Task statement: Each line below from the one containing "Thuỳ, Leslie, Lisa" through the one containing "M., Li, Yang" should be output exactly as it stands, and no other line should appear.

# # # # # # #

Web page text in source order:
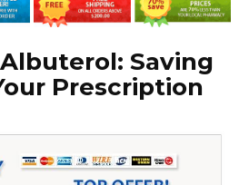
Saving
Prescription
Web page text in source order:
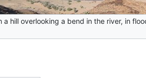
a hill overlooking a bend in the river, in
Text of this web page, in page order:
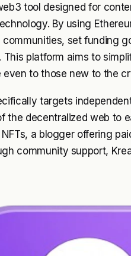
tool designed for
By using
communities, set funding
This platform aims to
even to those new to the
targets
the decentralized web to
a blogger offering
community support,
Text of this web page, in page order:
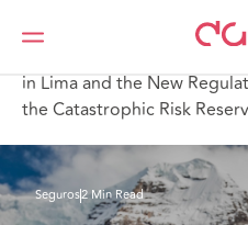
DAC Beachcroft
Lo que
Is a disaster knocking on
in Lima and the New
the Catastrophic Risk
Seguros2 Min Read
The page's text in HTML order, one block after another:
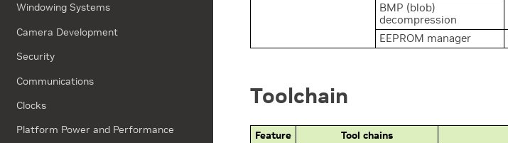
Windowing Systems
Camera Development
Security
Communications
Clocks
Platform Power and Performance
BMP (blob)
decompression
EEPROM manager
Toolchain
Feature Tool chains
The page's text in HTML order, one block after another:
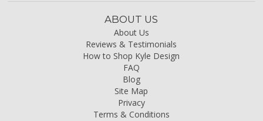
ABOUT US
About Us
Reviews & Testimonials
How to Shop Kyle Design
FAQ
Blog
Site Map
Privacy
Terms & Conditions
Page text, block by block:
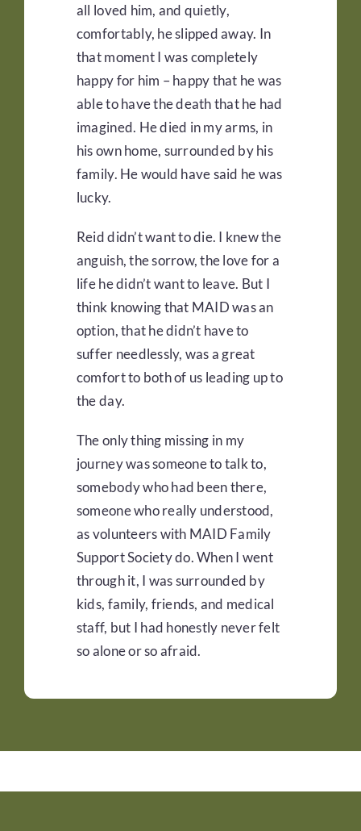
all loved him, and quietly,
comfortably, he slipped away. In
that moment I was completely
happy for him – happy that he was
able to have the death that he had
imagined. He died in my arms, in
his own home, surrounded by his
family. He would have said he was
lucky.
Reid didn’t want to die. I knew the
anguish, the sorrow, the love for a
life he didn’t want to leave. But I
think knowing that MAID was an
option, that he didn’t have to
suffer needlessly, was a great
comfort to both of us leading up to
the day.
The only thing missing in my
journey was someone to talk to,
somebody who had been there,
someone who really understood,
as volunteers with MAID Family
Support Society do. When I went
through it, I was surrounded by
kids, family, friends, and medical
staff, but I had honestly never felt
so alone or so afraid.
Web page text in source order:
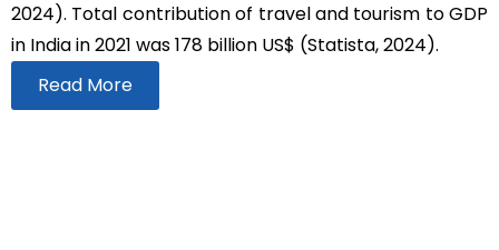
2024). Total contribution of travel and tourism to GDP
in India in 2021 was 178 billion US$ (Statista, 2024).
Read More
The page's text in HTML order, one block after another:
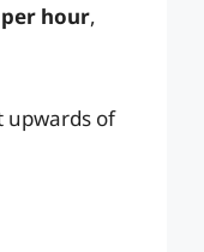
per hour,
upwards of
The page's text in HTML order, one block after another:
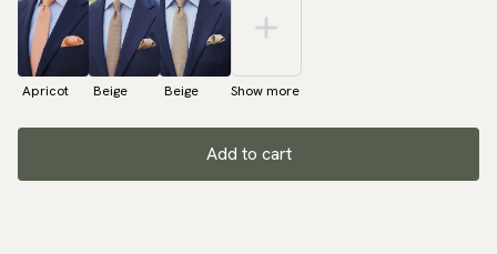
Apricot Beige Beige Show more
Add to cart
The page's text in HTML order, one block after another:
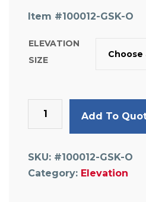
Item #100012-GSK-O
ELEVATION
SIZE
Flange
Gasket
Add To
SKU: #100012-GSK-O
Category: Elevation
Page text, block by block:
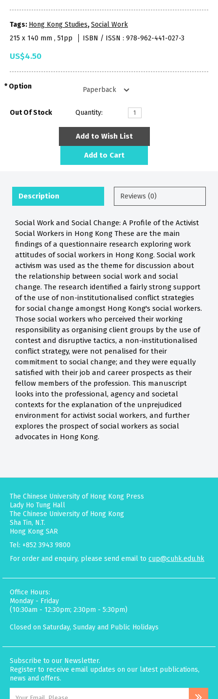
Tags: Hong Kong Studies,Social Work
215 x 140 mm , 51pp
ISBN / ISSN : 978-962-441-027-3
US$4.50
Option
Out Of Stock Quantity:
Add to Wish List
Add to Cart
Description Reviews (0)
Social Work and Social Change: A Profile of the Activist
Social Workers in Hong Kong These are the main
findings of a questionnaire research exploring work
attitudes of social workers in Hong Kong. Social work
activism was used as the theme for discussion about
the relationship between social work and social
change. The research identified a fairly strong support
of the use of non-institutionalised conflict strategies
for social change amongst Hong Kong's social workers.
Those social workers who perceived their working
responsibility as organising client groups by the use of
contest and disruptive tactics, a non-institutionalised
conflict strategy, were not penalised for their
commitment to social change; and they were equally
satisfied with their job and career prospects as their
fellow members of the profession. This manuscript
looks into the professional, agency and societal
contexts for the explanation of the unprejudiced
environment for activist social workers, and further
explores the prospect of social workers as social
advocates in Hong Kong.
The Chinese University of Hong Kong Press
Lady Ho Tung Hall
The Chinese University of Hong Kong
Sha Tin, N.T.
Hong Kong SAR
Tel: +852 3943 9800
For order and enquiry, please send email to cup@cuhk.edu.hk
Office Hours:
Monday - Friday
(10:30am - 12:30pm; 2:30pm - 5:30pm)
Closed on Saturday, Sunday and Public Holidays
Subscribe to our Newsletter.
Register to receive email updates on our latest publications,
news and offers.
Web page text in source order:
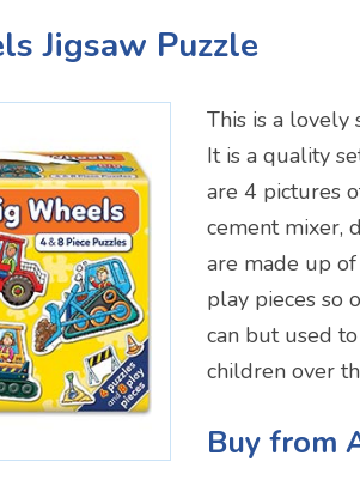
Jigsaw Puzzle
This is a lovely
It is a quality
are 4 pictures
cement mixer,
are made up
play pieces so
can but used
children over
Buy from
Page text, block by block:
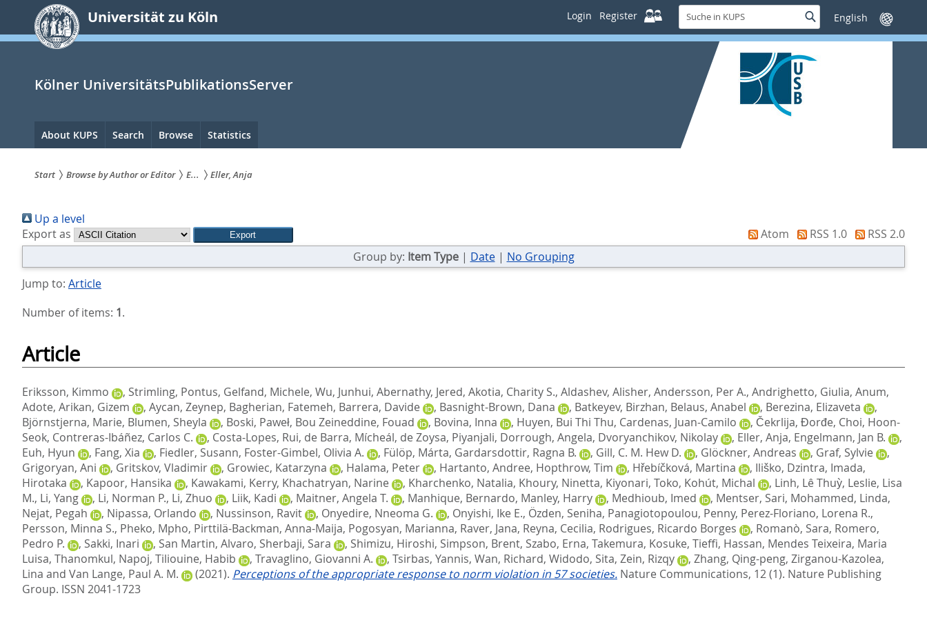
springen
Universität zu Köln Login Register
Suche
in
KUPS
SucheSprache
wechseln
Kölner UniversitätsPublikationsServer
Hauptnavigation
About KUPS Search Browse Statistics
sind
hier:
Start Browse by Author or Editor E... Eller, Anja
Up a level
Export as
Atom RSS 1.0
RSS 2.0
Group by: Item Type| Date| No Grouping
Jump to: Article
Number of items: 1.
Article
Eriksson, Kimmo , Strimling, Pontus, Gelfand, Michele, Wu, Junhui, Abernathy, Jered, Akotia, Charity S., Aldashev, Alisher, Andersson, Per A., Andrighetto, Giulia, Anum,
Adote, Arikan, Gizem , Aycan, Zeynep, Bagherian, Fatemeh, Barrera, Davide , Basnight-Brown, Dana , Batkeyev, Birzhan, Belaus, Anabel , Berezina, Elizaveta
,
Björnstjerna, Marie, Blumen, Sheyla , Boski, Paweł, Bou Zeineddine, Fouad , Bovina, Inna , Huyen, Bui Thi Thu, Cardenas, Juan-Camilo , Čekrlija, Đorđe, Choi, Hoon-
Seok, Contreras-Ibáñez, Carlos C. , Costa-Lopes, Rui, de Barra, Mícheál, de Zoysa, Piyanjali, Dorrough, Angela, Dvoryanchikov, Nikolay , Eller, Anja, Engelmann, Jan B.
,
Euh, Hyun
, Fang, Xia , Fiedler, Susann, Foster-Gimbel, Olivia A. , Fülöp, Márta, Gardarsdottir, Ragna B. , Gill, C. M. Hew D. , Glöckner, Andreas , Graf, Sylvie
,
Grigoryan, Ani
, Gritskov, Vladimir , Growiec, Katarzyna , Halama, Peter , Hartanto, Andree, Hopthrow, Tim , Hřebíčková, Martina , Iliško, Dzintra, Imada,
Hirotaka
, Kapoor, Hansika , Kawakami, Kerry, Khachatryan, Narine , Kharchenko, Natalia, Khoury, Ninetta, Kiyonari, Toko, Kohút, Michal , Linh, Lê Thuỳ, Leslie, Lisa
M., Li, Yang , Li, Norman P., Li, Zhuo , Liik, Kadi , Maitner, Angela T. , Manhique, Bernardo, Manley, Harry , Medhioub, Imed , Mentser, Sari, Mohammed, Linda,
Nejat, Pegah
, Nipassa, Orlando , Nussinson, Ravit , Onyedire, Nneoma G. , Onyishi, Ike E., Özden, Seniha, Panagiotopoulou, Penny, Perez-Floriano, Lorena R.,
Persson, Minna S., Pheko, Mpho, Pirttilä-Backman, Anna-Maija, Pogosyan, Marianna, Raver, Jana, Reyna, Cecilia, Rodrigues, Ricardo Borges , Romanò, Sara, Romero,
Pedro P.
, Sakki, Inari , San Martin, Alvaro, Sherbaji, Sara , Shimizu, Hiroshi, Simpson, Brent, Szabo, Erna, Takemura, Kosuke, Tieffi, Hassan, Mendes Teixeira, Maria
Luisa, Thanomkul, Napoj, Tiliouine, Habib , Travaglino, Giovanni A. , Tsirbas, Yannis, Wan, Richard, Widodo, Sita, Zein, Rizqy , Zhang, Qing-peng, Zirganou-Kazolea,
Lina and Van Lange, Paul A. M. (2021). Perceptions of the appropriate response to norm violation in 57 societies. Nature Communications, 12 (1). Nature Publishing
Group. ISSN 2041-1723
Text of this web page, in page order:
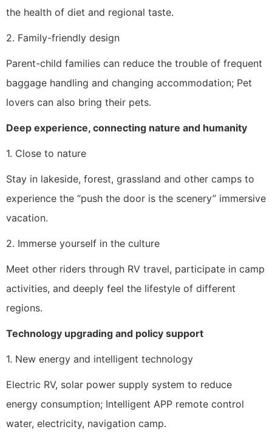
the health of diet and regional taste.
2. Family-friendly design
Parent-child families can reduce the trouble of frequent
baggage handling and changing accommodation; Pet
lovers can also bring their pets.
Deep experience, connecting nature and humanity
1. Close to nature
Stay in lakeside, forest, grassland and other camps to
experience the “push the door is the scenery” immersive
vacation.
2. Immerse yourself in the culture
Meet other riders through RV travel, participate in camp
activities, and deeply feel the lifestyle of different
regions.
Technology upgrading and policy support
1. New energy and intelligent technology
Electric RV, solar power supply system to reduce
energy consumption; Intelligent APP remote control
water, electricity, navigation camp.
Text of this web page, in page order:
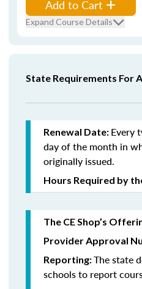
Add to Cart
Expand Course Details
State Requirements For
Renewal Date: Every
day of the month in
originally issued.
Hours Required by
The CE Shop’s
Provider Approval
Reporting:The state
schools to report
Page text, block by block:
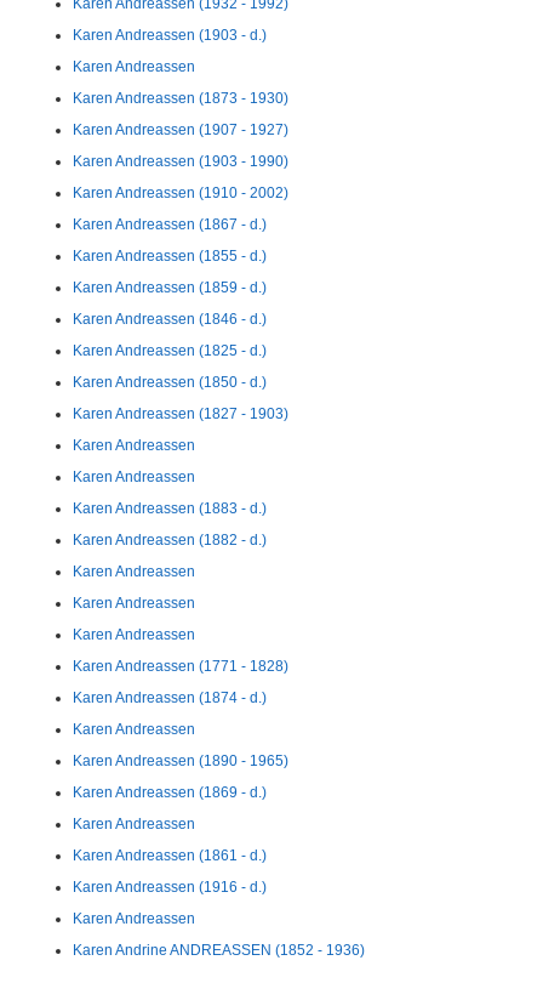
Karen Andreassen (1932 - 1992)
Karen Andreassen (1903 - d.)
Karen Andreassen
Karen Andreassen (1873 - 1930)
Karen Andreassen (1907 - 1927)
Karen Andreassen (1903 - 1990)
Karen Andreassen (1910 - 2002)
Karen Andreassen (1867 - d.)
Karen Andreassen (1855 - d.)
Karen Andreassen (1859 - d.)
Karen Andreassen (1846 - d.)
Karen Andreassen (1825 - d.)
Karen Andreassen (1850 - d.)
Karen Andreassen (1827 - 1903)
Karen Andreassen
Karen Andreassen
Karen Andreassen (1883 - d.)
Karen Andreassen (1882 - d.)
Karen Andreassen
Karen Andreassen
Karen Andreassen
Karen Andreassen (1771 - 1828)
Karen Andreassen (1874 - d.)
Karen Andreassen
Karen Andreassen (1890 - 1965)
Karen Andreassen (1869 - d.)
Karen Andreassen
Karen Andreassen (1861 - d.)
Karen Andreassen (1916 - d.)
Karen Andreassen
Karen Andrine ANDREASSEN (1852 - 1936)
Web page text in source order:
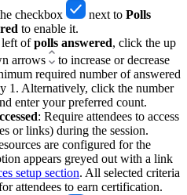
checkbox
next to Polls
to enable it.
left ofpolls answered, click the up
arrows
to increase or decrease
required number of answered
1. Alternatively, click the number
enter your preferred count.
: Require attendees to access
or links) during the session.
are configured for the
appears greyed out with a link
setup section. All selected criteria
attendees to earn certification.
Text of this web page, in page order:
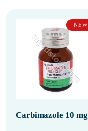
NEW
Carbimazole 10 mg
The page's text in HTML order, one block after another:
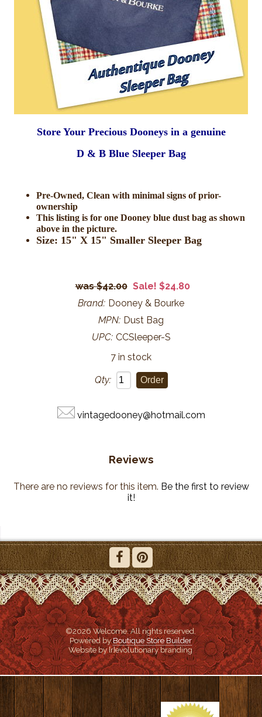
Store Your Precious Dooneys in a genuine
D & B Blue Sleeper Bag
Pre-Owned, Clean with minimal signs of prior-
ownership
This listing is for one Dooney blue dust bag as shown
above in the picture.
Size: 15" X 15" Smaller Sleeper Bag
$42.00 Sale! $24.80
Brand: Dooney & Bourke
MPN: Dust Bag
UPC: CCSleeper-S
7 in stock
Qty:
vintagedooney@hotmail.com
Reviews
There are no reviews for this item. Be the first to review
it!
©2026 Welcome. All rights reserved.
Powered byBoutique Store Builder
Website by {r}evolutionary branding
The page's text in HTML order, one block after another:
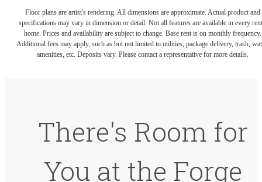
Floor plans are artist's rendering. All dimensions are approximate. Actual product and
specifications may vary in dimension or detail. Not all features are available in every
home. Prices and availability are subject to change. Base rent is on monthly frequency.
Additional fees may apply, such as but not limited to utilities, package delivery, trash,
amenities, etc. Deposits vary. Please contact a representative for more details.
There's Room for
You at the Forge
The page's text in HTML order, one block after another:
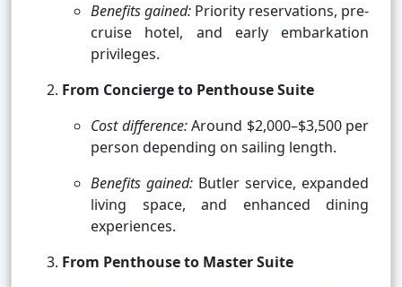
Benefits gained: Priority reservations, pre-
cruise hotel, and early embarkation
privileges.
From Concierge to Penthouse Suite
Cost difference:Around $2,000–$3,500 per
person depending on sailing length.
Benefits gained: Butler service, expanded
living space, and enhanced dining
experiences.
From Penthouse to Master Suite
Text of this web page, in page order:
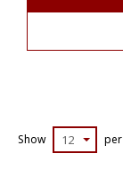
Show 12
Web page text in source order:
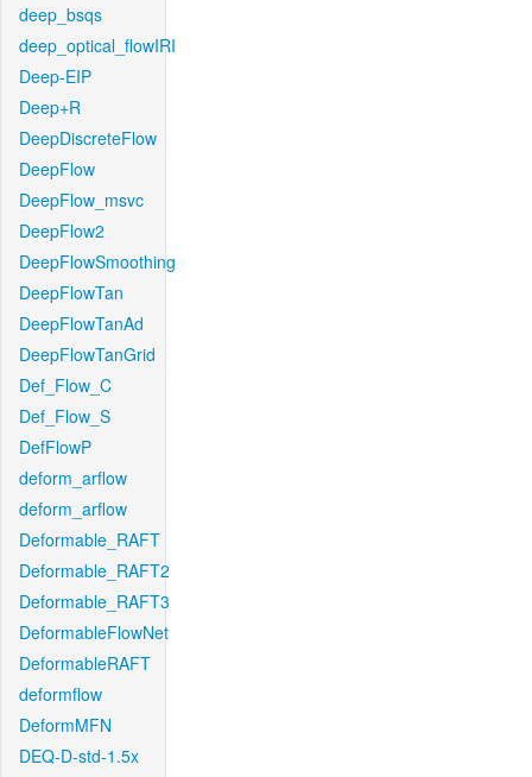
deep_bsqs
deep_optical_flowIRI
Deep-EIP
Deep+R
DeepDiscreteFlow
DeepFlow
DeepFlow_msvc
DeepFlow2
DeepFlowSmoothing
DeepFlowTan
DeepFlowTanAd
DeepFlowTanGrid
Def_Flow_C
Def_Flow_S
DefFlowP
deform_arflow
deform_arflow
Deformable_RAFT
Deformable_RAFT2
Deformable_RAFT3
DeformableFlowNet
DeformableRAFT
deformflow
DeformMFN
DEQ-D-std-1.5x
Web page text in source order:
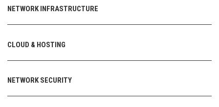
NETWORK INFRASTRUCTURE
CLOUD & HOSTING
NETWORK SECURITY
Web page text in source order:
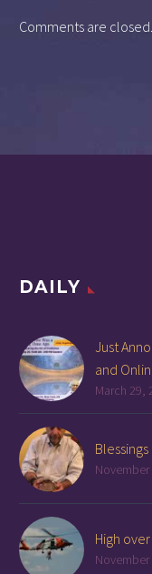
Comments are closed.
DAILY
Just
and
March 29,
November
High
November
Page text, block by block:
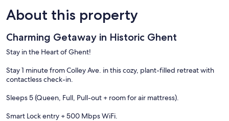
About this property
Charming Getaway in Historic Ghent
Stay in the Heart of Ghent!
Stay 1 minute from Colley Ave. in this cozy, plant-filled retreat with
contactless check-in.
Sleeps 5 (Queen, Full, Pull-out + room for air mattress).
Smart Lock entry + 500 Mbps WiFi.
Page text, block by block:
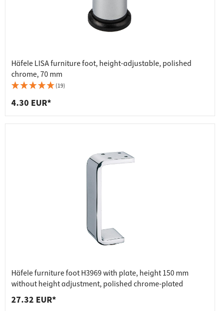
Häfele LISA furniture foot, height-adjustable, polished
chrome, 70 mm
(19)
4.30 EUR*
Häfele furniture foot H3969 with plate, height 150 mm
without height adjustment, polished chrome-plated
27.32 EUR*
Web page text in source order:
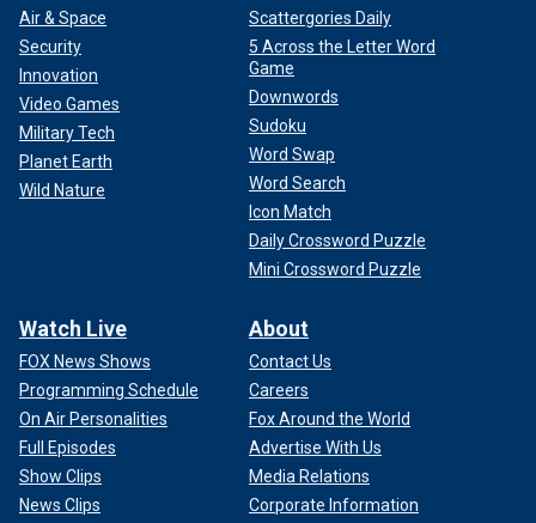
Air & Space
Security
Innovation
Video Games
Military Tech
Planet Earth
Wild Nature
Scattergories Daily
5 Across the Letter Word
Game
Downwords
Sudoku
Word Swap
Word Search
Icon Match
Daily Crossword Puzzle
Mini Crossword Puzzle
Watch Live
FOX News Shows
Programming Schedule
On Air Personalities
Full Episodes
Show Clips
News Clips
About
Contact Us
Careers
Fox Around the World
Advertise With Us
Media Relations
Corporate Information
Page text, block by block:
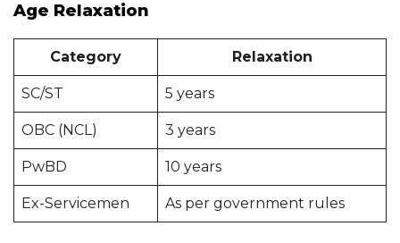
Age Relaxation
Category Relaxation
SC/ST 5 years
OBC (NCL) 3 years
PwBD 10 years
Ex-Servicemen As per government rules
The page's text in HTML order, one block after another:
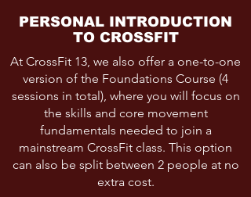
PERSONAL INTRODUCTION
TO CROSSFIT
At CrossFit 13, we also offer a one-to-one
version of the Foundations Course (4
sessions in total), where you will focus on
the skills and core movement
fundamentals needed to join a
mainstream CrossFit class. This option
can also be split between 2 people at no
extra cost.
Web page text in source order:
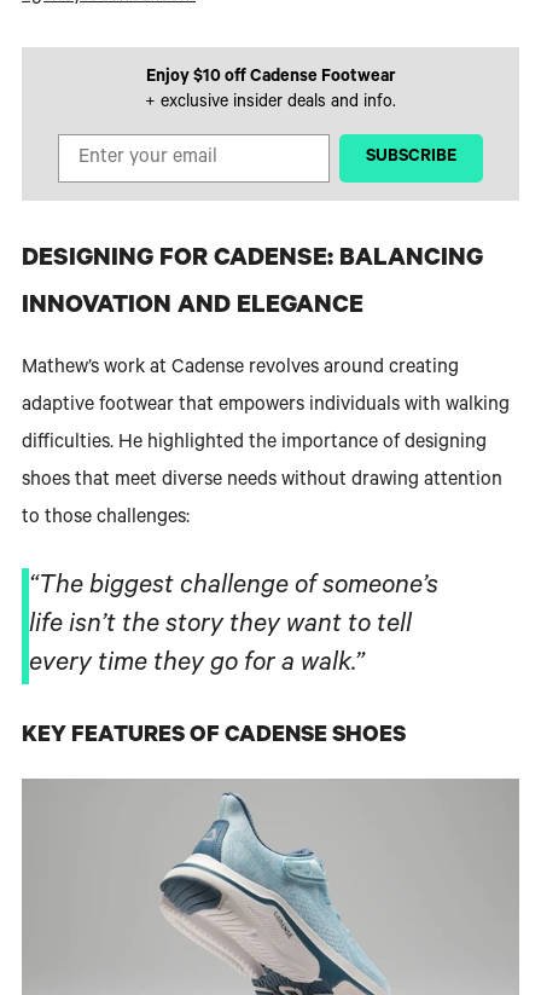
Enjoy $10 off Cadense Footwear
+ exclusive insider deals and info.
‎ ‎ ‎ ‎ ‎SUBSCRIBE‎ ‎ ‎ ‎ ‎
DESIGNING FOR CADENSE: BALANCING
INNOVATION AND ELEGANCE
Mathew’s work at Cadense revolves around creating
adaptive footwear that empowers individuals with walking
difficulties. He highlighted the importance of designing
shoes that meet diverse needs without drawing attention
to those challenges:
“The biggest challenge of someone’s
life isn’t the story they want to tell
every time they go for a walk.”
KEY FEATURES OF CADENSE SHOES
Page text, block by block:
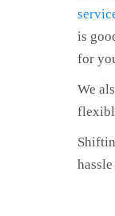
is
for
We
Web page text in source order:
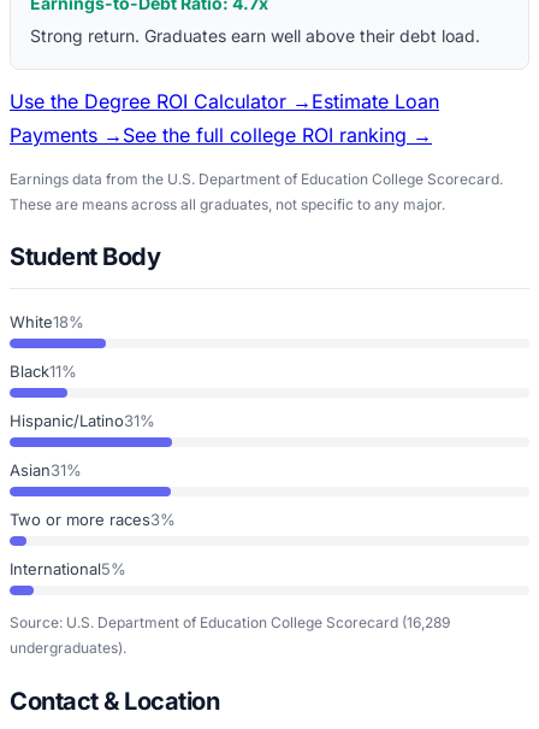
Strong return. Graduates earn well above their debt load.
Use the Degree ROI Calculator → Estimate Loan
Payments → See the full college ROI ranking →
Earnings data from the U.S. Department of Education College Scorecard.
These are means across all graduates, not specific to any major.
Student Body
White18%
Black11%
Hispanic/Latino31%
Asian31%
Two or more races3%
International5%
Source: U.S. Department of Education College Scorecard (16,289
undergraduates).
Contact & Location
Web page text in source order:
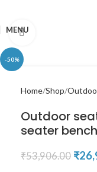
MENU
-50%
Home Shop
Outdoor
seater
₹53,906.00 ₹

# # # # # # #

Reply to the exercise:
, Kapoor, Hansika , Kawakami, Kerry, Khachatryan, Narine , Kharchenko, Natalia, Khoury, Ninetta, Kiyonari, Toko, Kohút, Michal , Linh, Lê Thuỳ, Leslie, Lisa
M., Li, Yang , Li, Norman P., Li, Zhuo , Liik, Kadi , Maitner, Angela T. , Manhique, Bernardo, Manley, Harry , Medhioub, Imed , Mentser, Sari, Mohammed, Linda,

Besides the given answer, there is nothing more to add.